UK: Theresa May prepares to take over from David Cameron

UK’s Prime Minister, David Cameron has chaired his final cabinet meeting, with some “wonderful tributes” paid to him, as he exit as PM.

Mrs. Theresa May is preparing to take over from Mr. David Cameron, who will hand in his resignation to the Queen on Wednesday, July 13, 2016.

Mrs. May, home secretary since 2010, had been expecting a nine-week race for the Tory leadership, but rival Andrea Leadsom withdrew on Monday.

Mrs. May, who has pledged to make Brexit a success, will appoint her own ministerial team when she takes office.

She says she is “honoured and humbled” to be taking over as Conservative Party leader and, therefore, prime minister.

Theresa May is the new Conservative Party leader and will become the UK’s second female prime minister on Wednesday, taking charge at one of the most turbulent times in recent political history.

The 59-year-old home secretary’s carefully cultivated image of political dependability and unflappability appears to have made her the right person at the right time as the fallout from the UK’s vote to leave the EU smashed possible rivals out of contention.

Long known to have nurtured leadership hopes, Mrs. May, whose friends recall her early ambition to be the UK’s first female PM, could have reasonably expected to have had to wait until at least 2018 to have a shot at Downing Street.

But the EU referendum which David Cameron called and lost – the year after leading the party to its first election win in 23 years – turned political certainties on their head and, as other candidates fell by the wayside after the PM’s own resignation, Mrs. May emerged as the “unity” candidate to succeed him.

That her party should rally round her at such a time of national uncertainty is testament not only to the respect in which she is held across the party but to the fact that, in a world where political reputations can be shredded in an instant, Mrs. May is the ultimate political survivor.

In the early days at Westminster she became known for her exuberant choice of footwear – her kitten heels became famous in political circles in the noughties, while she named a lifetime subscription to Vogue as the luxury item she would take to a desert island.

But it is her toughness which has become her political hallmark.
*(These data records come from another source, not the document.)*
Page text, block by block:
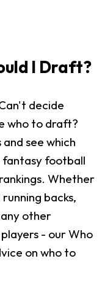
I Draft?
decide
who to draft?
see which
fantasy football
Whether
backs,
other
- our Who
on who to
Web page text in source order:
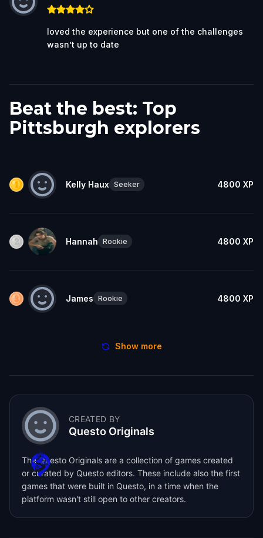
loved the experience but one of the challenges
wasn’t up to date
Beat the best: Top
Pittsburgh explorers
Kelly Haux Seeker 4800 XP
Hannah Rookie 4800 XP
James Rookie 4800 XP
Show more
CREATED BY
Questo Originals
The Questo Originals are a collection of games created
or curated by Questo editors. These include also the first
games that were built in Questo, in a time when the
platform wasn't still open to other creators.
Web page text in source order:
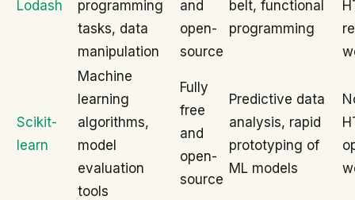
Lodash
programming
tasks, data
manipulation
and
open-
source
belt, functional
programming
Scikit-
learn
Machine
learning
algorithms,
model
evaluation
tools
Fully
free
and
open-
source
Predictive data
analysis, rapid
prototyping of
ML models
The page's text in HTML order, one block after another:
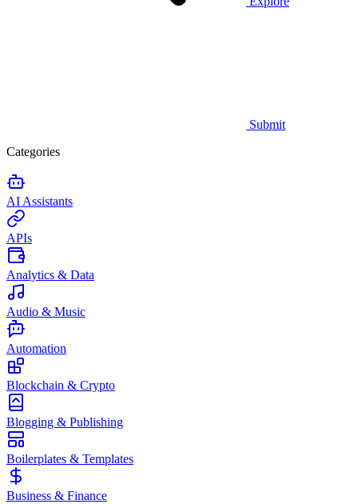
Submit
Categories
AI Assistants
APIs
Analytics & Data
Audio & Music
Automation
Blockchain & Crypto
Blogging & Publishing
Boilerplates & Templates
Business & Finance
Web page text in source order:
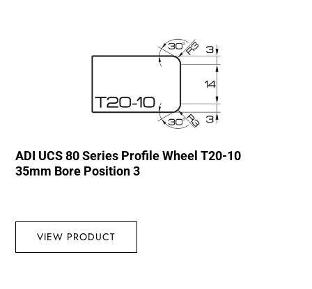
ADI UCS 80 Series Profile Wheel T20-10
35mm Bore Position 3
VIEW PRODUCT
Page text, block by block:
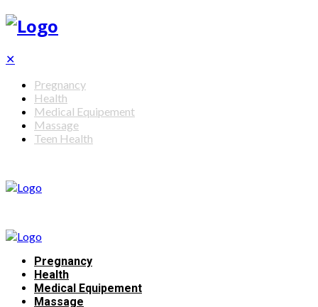
✕
Pregnancy
Health
Medical Equipement
Massage
Teen Health
Pregnancy
Health
Medical Equipement
Massage
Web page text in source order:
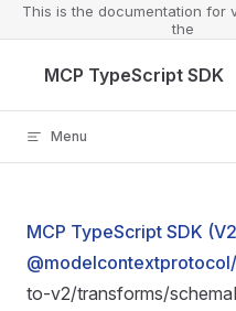
This is the documentation for
the
MCP TypeScript SDK
Menu
MCP TypeScript SDK
to-v2/transforms/
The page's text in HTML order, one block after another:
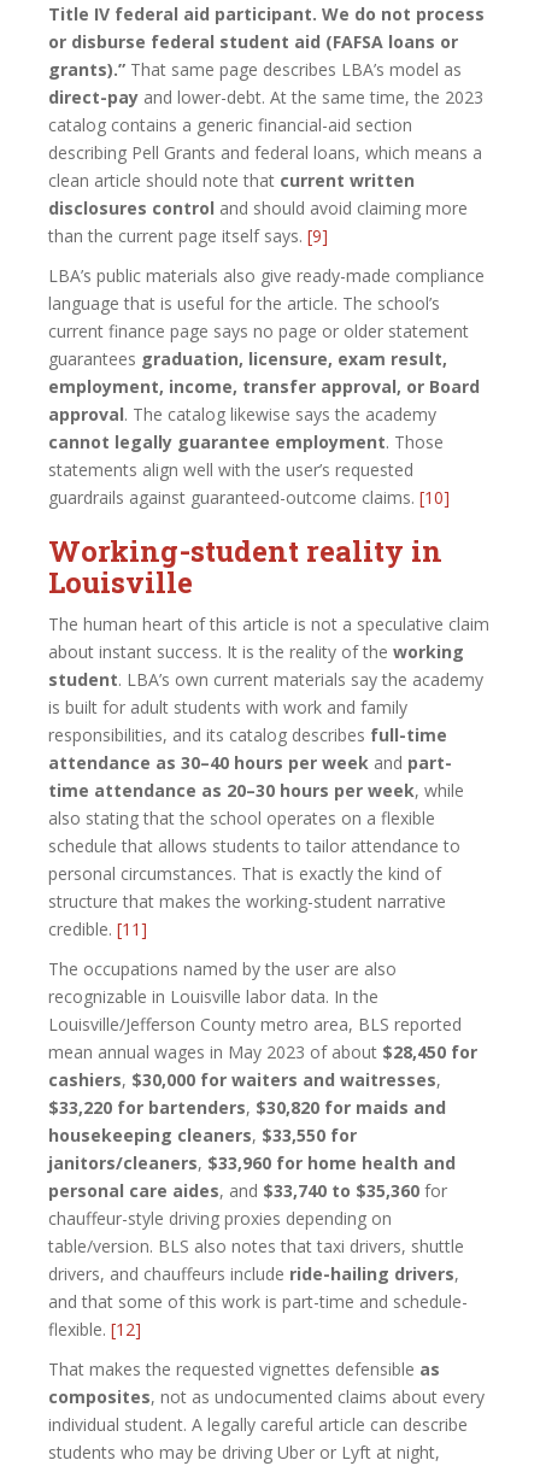
Title IV federal aid participant. We do not process
or disburse federal student aid (FAFSA loans or
grants).” That same page describes LBA’s model as
direct-pay and lower-debt. At the same time, the 2023
catalog contains a generic financial-aid section
describing Pell Grants and federal loans, which means a
clean article should note that current written
disclosures control and should avoid claiming more
than the current page itself says. [9]
LBA’s public materials also give ready-made compliance
language that is useful for the article. The school’s
current finance page says no page or older statement
guarantees graduation, licensure, exam result,
employment, income, transfer approval, or Board
approval. The catalog likewise says the academy
cannot legally guarantee employment. Those
statements align well with the user’s requested
guardrails against guaranteed-outcome claims. [10]
Working-student reality in
Louisville
The human heart of this article is not a speculative claim
about instant success. It is the reality of the working
student. LBA’s own current materials say the academy
is built for adult students with work and family
responsibilities, and its catalog describes full-time
attendance as 30–40 hours per week and part-
time attendance as 20–30 hours per week, while
also stating that the school operates on a flexible
schedule that allows students to tailor attendance to
personal circumstances. That is exactly the kind of
structure that makes the working-student narrative
credible. [11]
The occupations named by the user are also
recognizable in Louisville labor data. In the
Louisville/Jefferson County metro area, BLS reported
mean annual wages in May 2023 of about $28,450 for
cashiers, $30,000 for waiters and waitresses,
$33,220 for bartenders, $30,820 for maids and
housekeeping cleaners, $33,550 for
janitors/cleaners, $33,960 for home health and
personal care aides, and $33,740 to $35,360 for
chauffeur-style driving proxies depending on
table/version. BLS also notes that taxi drivers, shuttle
drivers, and chauffeurs include ride-hailing drivers,
and that some of this work is part-time and schedule-
flexible. [12]
That makes the requested vignettes defensible as
composites, not as undocumented claims about every
individual student. A legally careful article can describe
students who may be driving Uber or Lyft at night,

She has coped with being one of only a small number of women in the upper echelons of the Conservative Party for 17 years and has been prepared to tell her party some hard truths, famously informing activists at the 2002 conference that “you know what some people call us – the nasty party”.
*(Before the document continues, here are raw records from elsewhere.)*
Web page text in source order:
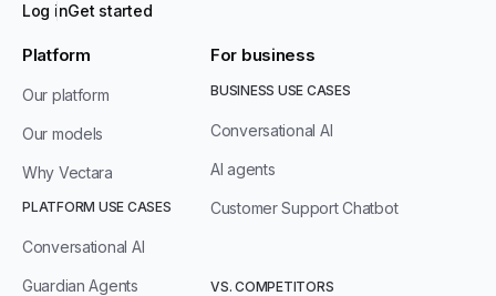
Log inGet started
Platform
Our platform
Our models
Why Vectara
PLATFORM USE CASES
Conversational AI
Guardian Agents
For business
BUSINESS USE CASES
Conversational AI
AI agents
Customer Support Chatbot
VS. COMPETITORS
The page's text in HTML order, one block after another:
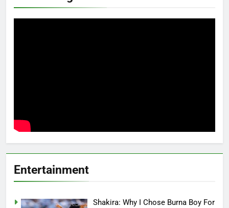
Entertainment
Shakira: Why I Chose Burna Boy For
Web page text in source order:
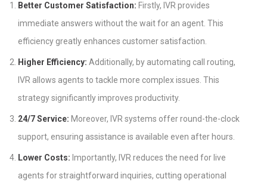
Better Customer Satisfaction: Firstly, IVR provides
immediate answers without the wait for an agent. This
efficiency greatly enhances customer satisfaction.
Higher Efficiency: Additionally, by automating call routing,
IVR allows agents to tackle more complex issues. This
strategy significantly improves productivity.
24/7 Service: Moreover, IVR systems offer round-the-clock
support, ensuring assistance is available even after hours.
Lower Costs: Importantly, IVR reduces the need for live
agents for straightforward inquiries, cutting operational
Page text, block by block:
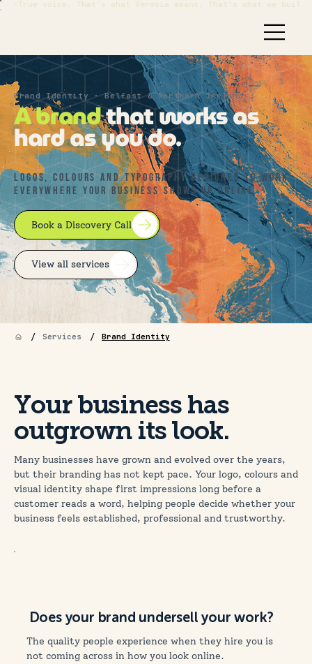
Brand Identity · Belfast & Northern Ireland
A brandthat works as
hard as you do.
Logos, colours and typography designed to work
everywhere your business shows up online.
Book a Discovery Call
View all services
/ Services / Brand Identity
Your business has
outgrown its look.
Many businesses have grown and evolved over the years,
but their branding has not kept pace. Your logo, colours and
visual identity shape first impressions long before a
customer reads a word, helping people decide whether your
business feels established, professional and trustworthy.
Does your brand undersell your work?
The quality people experience when they hire you is
not coming across in how you look online.

Born in Sussex but raised largely in Oxfordshire, Mrs. May, both of whose grandmothers are reported to have been in domestic service, attended a state primary, an independent convent school and then a grammar school in the village of Wheatley, which became the Wheatley Park Comprehensive School during her time there.

The young Theresa Brazier, as she was then, threw herself into village life, taking part in a pantomime that was produced by her father and working in the bakery on Saturdays to earn pocket money.
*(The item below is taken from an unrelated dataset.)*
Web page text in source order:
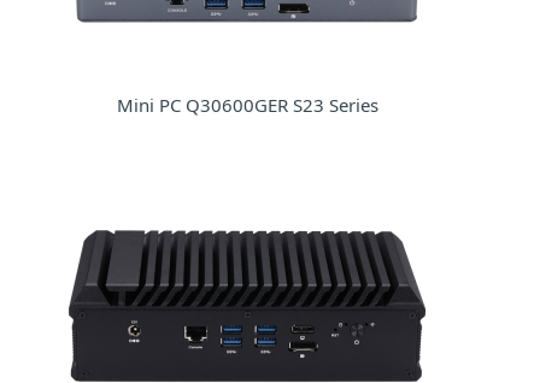
Mini PC Q30600GER S23 Series
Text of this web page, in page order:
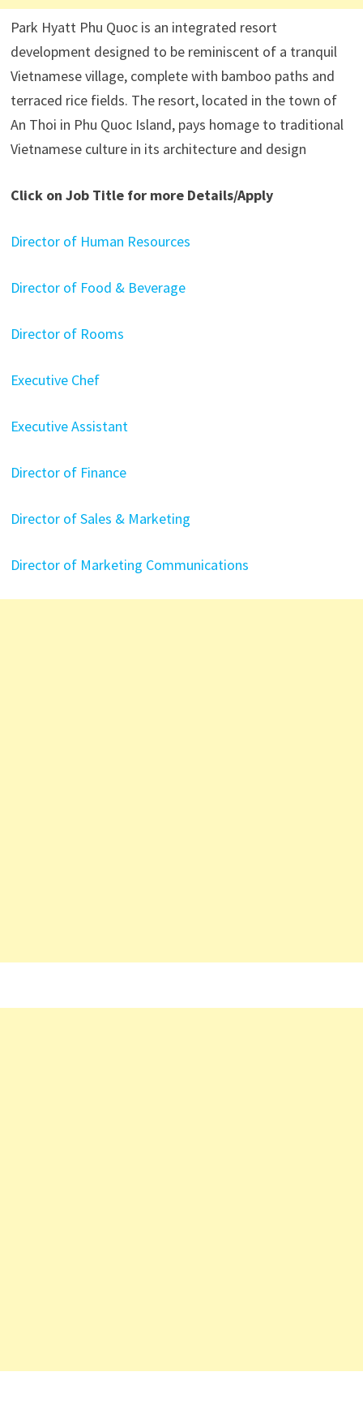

Friends recall a tall, fashion-conscious young women who from an early age spoke of her ambition to be the first women prime minister.

Like Margaret Thatcher, she went to Oxford University to study and, like so many others of her generation, found that her personal and political lives soon became closely intertwined.

In 1976, in her third year, she met her husband Philip, who was president of the Oxford Union, a well-known breeding ground for future political leaders.

The story has it that they were introduced at a Conservative Association disco by the subsequent Pakistani prime minister Benazir Bhutto. They married in 1980.

Her university friend Pat Frankland, speaking in 2011 on a BBC Radio 4 profile of the then home secretary, said: “I cannot remember a time when she did not have political ambitions.